Überraschend ist das nicht: Kanzlerin Angela Merkel und ihre Amtskollegen hatten sich alle Mühe gegeben, die inner­europäischen Konflikte unter den Teppich zu kehren. Sie bekräftigten den Beschluss zur Umverteilung von 120.000 Flüchtlingen – blieben aber eine Antwort auf die Frage schuldig, wie der Verschiebebahnhof organisiert werden soll.

Das werde man später sehen, wenn die neuen „Hotspots“ in Italien und Griechenland ihre Arbeit aufnehmen, heißt es in Brüssel. Ende November soll es so weit sein. Dann müssen sich alle Flüchtlinge in den neuen Auffanglagern registrieren und weiterschicken lassen – entweder in ein EU-Aufnahmeland oder per Abschiebung zurück in die Heimat. Dann ist es wohl auch vorbei mit der Quasi-Reisefreiheit für die Neuankömmlinge in der EU.

„Wir müssen unsere Politik offener Türen und Fenster korrigieren“, sagte EU-Ratspräsident Donald Tusk. „Es gibt keinen Anspruch auf ein bestimmtes Land“, ergänzte Kanzlerin Angela Merkel. Zwar müssten alle Neuankömmlinge menschlich behandelt werden. Es gebe jedoch keine Wahlfreiheit.

Künftig soll sich der Blick auf die EU-Außengrenzen und den Krisenbogen richten, der sich von Nordafrika über den Nahen und Mittleren Osten bis in die Türkei spannt. Die Grenzen werden aufgerüstet; die EU macht die Grenzschutzagentur Frontex und die Polizisten von Interpol mobil. Sie sollen mehr Geld und mehr Personal bekommen und nationale Behörden unterstützen. Es könnte der Anfang für eine EU-Grenztruppe sein.

Gleichzeitig will die EU ihre Nachbarstaaten in eine Art Pufferzone verwandeln. Von einem „Ring von Freunden“, wie es noch unter Ex-Erweiterungskommissar Günter Verheugen hieß, spricht man in Brüssel schon lange nicht mehr. Nun gilt es, den Feuerring, der sich bis in die Ukraine erstreckt, abzuriegeln. Vor allem der Türkei kommt dabei eine Schlüsselrolle zu. Präsident Recep Tayyip Erdoğan wird deshalb Anfang Oktober mit allen Ehren in Brüssel empfangen.

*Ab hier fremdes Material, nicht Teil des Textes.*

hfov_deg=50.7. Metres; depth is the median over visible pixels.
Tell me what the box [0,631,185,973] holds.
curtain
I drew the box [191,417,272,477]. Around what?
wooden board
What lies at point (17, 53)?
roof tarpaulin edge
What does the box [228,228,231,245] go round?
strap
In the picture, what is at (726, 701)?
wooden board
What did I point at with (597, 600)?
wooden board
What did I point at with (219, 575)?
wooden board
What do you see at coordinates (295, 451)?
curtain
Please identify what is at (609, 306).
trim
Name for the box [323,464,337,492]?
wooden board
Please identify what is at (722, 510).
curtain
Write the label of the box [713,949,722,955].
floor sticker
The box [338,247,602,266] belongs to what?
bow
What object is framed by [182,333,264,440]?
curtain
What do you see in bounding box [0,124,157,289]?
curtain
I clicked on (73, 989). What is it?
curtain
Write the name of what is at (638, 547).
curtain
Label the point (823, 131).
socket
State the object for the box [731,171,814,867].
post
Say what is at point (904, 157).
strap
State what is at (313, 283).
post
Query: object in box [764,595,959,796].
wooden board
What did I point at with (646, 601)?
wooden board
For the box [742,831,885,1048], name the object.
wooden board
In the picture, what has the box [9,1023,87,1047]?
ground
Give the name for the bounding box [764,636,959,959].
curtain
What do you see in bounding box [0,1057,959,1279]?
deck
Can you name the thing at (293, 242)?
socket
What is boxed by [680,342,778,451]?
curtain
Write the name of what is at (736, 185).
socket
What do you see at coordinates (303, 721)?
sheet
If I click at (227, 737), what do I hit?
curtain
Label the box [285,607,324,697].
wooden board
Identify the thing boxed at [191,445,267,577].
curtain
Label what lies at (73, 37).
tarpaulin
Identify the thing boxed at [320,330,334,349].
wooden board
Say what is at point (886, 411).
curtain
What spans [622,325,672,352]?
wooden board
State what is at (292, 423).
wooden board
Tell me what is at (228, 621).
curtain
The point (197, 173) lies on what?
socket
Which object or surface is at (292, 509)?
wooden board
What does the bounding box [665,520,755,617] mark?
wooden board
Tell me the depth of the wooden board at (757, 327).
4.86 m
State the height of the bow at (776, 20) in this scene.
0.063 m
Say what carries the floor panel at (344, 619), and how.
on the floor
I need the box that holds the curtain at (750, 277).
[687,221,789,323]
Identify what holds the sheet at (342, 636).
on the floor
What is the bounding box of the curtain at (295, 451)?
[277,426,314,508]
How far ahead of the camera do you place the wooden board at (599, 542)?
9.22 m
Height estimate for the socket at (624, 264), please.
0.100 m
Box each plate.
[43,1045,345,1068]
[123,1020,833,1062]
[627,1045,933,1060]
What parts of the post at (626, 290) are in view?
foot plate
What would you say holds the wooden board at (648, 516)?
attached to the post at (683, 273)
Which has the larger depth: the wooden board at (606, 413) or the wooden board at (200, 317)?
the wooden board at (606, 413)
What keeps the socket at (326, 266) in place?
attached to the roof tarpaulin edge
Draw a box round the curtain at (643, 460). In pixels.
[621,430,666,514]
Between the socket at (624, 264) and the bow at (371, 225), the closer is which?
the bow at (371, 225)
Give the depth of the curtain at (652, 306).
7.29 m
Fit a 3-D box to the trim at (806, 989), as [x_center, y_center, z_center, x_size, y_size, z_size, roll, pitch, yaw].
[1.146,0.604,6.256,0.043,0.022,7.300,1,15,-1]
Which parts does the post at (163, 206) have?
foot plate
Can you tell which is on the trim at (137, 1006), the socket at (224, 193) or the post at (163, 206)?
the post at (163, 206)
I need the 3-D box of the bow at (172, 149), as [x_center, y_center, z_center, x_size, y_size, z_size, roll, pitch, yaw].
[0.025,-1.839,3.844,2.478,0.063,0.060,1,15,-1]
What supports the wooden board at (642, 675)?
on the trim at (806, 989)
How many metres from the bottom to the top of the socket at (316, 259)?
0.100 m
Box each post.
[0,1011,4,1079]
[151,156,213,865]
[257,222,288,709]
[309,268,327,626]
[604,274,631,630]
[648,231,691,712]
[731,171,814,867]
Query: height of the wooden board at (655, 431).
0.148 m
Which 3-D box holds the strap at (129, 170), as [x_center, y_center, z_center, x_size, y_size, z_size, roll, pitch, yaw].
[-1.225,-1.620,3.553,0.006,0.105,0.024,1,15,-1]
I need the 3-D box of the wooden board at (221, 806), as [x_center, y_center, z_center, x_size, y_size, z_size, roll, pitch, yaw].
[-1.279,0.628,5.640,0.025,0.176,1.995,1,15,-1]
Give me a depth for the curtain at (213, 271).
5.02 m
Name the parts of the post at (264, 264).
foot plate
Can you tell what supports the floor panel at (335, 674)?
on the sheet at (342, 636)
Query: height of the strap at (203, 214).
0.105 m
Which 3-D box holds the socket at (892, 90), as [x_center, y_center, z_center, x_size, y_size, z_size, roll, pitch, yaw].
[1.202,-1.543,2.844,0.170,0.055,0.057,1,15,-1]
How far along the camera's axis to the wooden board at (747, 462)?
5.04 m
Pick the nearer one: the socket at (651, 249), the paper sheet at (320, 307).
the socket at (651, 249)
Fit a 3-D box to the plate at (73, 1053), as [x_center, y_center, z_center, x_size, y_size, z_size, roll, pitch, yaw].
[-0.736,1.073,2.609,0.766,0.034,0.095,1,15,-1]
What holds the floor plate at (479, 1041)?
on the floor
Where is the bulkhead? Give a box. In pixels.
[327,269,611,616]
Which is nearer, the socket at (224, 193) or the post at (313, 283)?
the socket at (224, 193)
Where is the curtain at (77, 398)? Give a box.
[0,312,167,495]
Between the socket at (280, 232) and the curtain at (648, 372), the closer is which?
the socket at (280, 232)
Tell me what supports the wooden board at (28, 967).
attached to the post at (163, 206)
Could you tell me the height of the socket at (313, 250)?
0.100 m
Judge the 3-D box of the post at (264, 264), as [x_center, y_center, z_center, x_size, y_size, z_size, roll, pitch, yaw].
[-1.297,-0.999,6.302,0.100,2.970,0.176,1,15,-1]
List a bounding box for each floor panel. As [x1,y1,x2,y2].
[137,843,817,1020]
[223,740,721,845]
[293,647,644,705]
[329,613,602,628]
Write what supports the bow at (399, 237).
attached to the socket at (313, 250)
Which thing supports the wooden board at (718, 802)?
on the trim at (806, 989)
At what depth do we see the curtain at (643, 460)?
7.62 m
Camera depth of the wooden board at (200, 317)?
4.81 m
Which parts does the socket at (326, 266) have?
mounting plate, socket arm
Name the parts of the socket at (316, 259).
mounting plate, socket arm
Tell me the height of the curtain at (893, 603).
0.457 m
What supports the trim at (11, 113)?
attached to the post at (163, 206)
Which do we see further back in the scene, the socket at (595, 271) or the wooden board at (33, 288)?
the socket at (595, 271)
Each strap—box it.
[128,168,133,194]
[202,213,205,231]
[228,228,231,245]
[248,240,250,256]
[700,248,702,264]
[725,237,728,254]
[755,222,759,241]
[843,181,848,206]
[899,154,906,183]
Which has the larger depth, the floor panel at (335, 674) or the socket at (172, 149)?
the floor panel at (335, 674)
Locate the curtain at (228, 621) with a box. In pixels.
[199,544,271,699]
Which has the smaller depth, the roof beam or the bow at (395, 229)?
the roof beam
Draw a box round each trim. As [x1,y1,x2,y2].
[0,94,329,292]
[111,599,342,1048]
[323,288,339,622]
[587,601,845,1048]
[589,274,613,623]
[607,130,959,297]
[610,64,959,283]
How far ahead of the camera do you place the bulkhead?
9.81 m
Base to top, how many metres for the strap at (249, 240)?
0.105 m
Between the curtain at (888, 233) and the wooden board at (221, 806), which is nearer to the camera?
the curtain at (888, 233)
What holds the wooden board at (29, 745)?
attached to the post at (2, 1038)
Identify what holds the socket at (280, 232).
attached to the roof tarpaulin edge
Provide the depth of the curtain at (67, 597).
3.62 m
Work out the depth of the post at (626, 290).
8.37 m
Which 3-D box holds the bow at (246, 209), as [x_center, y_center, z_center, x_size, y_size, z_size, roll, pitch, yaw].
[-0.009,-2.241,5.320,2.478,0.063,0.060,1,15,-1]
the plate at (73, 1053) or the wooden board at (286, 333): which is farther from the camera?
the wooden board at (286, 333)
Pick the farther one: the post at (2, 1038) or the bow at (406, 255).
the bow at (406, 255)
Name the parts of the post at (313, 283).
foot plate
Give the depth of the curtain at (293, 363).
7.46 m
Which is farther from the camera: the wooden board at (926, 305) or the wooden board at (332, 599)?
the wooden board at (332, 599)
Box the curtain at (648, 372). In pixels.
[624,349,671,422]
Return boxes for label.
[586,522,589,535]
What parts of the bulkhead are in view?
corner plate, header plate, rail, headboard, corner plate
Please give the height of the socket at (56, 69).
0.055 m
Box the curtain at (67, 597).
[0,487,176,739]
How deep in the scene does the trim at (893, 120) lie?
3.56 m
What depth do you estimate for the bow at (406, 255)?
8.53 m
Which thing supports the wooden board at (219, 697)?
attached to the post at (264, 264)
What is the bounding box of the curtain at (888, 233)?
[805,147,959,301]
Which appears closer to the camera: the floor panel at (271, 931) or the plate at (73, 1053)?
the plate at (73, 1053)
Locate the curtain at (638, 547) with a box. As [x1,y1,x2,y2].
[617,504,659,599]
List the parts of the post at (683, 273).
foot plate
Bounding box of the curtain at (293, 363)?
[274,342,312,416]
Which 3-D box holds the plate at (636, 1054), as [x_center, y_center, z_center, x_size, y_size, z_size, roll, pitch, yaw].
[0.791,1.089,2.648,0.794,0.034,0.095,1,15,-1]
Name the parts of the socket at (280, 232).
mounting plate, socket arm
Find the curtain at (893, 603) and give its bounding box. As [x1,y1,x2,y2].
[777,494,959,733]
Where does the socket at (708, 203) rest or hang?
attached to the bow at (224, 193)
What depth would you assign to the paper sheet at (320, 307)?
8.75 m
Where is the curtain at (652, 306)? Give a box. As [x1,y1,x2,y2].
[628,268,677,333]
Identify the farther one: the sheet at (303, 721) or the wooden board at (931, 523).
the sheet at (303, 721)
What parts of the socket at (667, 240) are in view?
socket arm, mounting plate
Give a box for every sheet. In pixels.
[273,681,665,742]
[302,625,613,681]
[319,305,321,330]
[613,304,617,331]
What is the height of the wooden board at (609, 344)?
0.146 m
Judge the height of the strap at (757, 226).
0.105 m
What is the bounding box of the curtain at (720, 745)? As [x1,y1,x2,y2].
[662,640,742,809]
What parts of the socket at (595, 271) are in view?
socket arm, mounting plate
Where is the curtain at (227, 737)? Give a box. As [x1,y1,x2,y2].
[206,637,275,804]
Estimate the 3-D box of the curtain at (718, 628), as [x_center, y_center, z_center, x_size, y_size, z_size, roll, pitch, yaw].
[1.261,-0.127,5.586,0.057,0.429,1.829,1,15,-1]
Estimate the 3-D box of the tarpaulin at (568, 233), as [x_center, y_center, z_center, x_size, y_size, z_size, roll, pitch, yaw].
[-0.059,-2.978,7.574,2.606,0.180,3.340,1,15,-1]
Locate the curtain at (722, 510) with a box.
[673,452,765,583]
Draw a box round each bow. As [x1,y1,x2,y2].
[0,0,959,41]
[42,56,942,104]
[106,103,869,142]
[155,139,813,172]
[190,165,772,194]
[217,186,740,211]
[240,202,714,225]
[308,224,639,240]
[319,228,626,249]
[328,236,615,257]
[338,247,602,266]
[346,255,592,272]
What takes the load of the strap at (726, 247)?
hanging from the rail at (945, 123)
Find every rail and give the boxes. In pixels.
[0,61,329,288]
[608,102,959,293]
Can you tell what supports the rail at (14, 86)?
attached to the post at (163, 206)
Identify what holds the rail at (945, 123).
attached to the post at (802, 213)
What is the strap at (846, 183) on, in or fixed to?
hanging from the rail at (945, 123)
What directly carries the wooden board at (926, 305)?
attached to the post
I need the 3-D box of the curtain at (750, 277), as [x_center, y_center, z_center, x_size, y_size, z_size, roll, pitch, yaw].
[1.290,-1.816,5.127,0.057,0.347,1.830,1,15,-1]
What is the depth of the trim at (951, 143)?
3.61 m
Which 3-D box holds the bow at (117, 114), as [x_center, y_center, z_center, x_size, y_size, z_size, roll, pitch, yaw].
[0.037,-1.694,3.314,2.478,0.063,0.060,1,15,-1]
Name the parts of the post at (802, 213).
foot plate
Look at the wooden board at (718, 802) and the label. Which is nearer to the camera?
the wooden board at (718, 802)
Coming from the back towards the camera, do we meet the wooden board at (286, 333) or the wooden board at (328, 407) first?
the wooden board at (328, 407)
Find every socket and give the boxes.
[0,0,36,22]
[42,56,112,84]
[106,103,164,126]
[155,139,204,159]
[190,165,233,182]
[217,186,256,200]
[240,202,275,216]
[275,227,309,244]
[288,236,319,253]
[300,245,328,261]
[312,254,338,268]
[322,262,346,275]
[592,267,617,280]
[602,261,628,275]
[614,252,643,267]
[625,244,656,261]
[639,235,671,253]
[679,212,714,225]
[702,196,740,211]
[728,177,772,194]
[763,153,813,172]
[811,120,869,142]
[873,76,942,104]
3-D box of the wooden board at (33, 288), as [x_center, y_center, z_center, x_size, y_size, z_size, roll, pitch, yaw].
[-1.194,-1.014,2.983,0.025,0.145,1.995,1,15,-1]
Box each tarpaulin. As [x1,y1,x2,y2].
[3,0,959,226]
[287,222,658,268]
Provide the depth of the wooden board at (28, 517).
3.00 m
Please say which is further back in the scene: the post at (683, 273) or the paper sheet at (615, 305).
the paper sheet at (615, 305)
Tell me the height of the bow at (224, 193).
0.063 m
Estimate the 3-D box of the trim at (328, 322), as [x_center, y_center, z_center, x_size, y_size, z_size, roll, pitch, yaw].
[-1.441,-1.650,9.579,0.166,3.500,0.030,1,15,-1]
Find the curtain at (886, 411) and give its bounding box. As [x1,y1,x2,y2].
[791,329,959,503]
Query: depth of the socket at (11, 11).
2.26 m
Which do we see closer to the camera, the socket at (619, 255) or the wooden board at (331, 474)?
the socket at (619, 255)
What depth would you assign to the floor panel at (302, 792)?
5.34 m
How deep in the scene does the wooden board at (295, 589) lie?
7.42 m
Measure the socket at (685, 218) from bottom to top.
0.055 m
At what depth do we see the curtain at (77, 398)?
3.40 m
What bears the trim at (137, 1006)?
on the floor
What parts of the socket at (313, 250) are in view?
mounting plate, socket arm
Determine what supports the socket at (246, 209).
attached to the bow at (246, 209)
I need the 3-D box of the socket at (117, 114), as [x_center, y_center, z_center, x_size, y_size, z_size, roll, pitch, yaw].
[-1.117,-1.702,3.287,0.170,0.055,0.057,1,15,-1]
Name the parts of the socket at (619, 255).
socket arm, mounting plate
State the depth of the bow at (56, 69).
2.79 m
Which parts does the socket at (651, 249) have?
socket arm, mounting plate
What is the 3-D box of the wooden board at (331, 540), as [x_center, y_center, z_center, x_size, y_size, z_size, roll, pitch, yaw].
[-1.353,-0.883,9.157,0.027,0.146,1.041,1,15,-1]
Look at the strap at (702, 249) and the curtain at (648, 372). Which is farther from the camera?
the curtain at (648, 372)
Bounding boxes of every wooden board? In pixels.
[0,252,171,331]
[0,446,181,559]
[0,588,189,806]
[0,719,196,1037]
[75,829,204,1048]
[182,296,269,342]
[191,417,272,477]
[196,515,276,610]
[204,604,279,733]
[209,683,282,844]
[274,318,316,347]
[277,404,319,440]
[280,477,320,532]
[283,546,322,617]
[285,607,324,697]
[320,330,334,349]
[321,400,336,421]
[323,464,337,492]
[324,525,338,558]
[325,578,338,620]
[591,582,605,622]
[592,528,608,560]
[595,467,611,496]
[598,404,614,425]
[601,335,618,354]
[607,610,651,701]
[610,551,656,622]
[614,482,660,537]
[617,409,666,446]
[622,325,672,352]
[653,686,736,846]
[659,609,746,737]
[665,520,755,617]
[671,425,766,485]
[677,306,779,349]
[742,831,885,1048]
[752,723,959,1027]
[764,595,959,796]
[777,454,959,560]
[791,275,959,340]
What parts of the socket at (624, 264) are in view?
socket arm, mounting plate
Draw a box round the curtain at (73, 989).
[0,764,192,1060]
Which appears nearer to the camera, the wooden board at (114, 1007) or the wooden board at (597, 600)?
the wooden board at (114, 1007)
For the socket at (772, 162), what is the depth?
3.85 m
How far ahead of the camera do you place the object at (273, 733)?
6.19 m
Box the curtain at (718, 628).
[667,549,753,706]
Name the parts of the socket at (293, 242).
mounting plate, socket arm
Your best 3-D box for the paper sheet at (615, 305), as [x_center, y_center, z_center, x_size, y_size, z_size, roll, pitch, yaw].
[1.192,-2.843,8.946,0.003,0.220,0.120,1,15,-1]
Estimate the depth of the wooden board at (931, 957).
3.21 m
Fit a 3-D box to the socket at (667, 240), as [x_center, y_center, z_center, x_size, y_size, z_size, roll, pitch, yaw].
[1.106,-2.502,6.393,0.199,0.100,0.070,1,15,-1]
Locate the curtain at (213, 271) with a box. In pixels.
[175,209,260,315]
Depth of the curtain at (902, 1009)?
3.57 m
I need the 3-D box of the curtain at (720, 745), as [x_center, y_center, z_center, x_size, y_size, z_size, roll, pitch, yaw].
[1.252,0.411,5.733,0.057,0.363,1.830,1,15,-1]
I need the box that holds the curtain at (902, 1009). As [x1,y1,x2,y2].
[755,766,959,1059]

„Es gibt keinen ­Anspruch auf ein bestimmtes Land“

KanzlerIN Angela Merkel

Weniger Glück haben die Politiker des Nahen Ostens und Afrikas: Sie müssen sich mit neuen Milliardenhilfen zufriedengeben, mit denen sie die Lage in den Flüchtlingslagern verbessern und die Fluchtursachen bekämpfen sollen. 1 Milliarde Euro ist für das UN-Welternährungsprogramm und das UN-Flüchtlingshilfswerk UNHCR gedacht. Weitere 1,8 Milliarden Euro sollen nach Afrika fließen.

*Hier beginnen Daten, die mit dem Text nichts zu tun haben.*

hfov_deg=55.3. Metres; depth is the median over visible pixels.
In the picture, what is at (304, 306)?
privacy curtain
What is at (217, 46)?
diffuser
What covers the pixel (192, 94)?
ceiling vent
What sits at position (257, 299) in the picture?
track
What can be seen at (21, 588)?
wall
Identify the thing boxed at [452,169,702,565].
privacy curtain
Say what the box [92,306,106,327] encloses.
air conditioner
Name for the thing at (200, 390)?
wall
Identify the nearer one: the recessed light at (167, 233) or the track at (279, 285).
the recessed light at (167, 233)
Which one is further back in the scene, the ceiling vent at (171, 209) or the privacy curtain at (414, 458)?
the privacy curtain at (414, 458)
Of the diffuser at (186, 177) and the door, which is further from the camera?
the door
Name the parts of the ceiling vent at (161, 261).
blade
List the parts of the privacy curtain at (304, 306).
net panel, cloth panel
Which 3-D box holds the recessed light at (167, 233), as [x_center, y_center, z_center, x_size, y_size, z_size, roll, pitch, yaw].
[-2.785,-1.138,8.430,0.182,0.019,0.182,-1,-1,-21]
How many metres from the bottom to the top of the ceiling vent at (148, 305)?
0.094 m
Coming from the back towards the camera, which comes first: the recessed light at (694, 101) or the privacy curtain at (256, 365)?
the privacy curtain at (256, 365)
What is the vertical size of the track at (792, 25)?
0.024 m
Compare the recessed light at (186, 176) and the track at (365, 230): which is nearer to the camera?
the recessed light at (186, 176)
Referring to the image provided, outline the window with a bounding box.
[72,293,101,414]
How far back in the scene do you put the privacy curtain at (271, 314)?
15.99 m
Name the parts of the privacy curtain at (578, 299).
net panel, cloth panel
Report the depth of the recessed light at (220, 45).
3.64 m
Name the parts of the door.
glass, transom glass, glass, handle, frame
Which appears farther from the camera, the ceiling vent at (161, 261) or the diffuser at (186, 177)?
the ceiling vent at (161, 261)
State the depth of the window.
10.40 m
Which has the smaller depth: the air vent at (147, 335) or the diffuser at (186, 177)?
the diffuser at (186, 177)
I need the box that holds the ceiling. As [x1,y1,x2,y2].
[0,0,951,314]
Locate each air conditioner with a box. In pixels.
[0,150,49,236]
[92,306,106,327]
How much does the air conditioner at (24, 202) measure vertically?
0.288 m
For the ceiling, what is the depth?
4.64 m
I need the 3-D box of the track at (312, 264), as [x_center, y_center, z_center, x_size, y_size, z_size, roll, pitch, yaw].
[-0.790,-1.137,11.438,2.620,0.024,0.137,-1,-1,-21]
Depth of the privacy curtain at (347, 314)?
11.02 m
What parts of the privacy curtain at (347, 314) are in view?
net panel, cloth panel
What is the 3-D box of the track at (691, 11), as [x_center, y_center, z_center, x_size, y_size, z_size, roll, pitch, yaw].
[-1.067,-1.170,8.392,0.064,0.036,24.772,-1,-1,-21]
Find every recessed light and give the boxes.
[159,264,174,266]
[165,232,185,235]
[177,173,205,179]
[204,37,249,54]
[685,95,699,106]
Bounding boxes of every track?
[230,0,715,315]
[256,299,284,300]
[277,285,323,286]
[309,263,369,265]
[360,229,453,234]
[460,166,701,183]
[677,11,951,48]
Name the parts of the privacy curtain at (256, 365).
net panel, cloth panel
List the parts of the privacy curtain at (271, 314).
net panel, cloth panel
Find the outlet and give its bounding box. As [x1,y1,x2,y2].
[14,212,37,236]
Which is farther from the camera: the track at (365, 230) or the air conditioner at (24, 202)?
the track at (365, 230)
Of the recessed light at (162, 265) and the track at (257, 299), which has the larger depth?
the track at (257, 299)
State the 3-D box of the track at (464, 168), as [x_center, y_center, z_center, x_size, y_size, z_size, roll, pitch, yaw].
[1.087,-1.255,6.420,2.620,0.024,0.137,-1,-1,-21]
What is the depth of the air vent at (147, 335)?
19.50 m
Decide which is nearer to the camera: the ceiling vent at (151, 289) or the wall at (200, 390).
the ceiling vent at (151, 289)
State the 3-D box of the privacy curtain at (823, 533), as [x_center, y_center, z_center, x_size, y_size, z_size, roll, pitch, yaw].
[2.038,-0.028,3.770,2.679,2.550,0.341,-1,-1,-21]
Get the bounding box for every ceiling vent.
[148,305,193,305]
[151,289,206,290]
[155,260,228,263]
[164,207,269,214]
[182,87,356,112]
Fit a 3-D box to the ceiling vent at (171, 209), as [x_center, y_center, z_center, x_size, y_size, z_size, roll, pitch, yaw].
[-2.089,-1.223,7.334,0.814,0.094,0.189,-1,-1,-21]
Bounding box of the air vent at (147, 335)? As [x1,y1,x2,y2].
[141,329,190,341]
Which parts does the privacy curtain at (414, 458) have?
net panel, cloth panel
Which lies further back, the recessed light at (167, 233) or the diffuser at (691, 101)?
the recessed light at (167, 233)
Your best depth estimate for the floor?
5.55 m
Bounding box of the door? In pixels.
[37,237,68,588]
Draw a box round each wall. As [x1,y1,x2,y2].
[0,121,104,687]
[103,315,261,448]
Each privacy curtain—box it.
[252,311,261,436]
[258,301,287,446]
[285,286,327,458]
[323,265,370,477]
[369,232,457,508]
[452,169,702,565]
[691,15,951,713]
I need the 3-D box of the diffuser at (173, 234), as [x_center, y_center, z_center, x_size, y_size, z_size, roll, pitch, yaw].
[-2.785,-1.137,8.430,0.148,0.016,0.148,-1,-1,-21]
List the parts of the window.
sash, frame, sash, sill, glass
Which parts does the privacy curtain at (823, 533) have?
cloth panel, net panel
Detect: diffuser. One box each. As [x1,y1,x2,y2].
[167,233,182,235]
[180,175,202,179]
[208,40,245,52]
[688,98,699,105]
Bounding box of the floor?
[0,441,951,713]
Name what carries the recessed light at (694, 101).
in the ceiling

Dies alles ist erst der Anfang eines gigantischen Abschottungs- und Eindämmungsprogramms. Vor den Toren Europas warteten noch Millionen Menschen, warnte Tusk. Die Krise werde Europa noch viele Jahre beschäftigen. „Wir haben jetzt einen ersten Schritt gesehen, aber wir sind noch lange nicht da, wo wir hinkommen müssen“, sagte auch Merkel in ihrer Regierungserklärung in Berlin. Neben einer dauerhaften Quote seien auch schärfere Kontrollen an den Außengrenzen nötig.

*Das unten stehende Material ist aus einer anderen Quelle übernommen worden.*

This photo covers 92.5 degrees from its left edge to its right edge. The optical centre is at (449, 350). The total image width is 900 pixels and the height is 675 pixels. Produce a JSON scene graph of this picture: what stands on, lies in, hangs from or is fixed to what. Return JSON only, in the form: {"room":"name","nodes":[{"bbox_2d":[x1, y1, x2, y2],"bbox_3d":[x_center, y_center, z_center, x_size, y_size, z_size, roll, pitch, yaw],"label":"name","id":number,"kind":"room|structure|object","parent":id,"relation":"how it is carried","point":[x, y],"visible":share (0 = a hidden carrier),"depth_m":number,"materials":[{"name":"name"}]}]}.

Aus dem EU-Parlament und von Menschenrechtsorganisa­tio­nen kam scharfe Kritik an den EU-Beschlüssen. „Die notwendigen Reformen, eine Ablösung des gescheiterten Dublin-Systems oder sichere Zugangswege wurden nicht thematisiert“, sagte die außenpolitische Sprecherin der Grünen, Barbara Lochbihler.